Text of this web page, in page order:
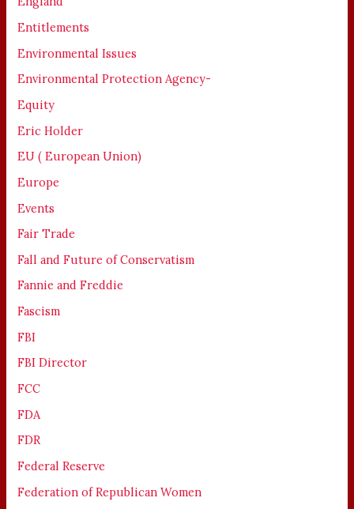
Entitlements
Environmental Issues
Environmental Protection Agency-
Equity
Eric Holder
EU ( European Union)
Europe
Events
Fair Trade
Fall and Future of Conservatism
Fannie and Freddie
Fascism
FBI
FBI Director
FCC
FDA
FDR
Federal Reserve
Federation of Republican Women
——————
-- Task objective --
Only the lines from the one bearing "Fall and Future of Conservatism" through the end of the entries above belong in the answer, each one exactly as given.

-- Exercise output --
Fall and Future of Conservatism
Fannie and Freddie
Fascism
FBI
FBI Director
FCC
FDA
FDR
Federal Reserve
Federation of Republican Women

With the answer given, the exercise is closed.